Le surplus d’épargne a également été utilisé pour spéculer dans des matières premières et des produits alimentaires. C’est également l’origine du surendettement des particuliers ainsi que des États, ce qui est un des grands problèmes. Tout cela a abaissé le standard de vie d’une grande partie de la population.

Quelles sont les origines de cette situation d’un taux d’épargne excessif?

  • Il y a 30 ans, 70% de la valeur créée dans l’économie était distribuée comme salaires. Aujourd’hui, ce n’est plus que 55 à 60%. La rémunération du capital est en grande partie utilisée pour augmenter l’épargne, à la différence des salaires qui sont principalement utilisés pour consommer. Ce glissement a eu un impact très négatif sur l’économie.
  • Les fonds de pension.
  • La réduction de la protection sociale, qui a encouragé les citoyens à faire des réserves pour couvrir les risques qui étaient couverts par l’État auparavant.

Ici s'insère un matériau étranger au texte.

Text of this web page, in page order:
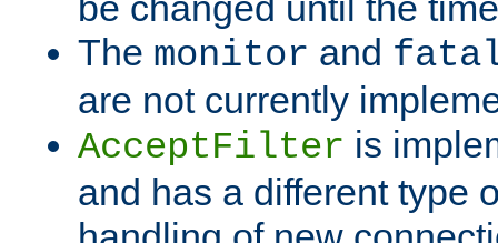
The monitor and
are not currently
AcceptFilter is
and has a different type

3/Financement des pensions

Ce sont ceux qui travaillent qui produisent ce que la personne pensionnée consomme. Le monde de la finance a, depuis des années, avancé que la seule solution pour financer cela est de créer des fonds de pension et non un système de transfert. Si on analyse plutôt le partage de la consommation que le financement, tout devient plus compréhensible.

Dans les deux systèmes, ce qui reste à consommer pour ceux qui travaillent est la production totale, moins la consommation des pensionnés. La question qui subsiste est de voir quel système est le plus efficace en termes de coût.

L’Office national des pensions (ONP) occupe 2.200 personnes, avec un budget de 138 millions d’euros, pour gérer des paiements de 28 milliards par an, ce qui donne un coût de 0,5%.

La gestion d’un fonds de pension coûte en moyenne 1% par an du montant dans le fonds. À parts égales, si nous avions pris 40 ans pour accumuler ces 28 milliards, avec 1% de coût annuel, cela nous aurait donné 5,74 milliards d’euros. Le résultat est comme une taxe supplémentaire de 5,5 milliards ou 1.400 euros par actif et par an. Nous devrions donc augmenter les pensions légales.

Qui a fait mieux? Di Rupo ou Michel?

Le gouvernement Michel a-t-il fait mieux que le gouvernement Di Rupo? A un mois des élections, L'Echo vous propose de comparer vous-même l’impact du gouvernement sortant sur base de cinq indicateurs.

> Faites le test <

4/La rentabilité budgétée

Avec l’évolution des bonis très importants pour les managers et les gestionnaires de fonds, nous avons vu une forte augmentation du rendement exigé aux entreprises. Est-il raisonnable que les entreprises établissent leur budget avec comme objectif 10% ou même plus, quand le taux sur les comptes de dépôt est à 0,11%?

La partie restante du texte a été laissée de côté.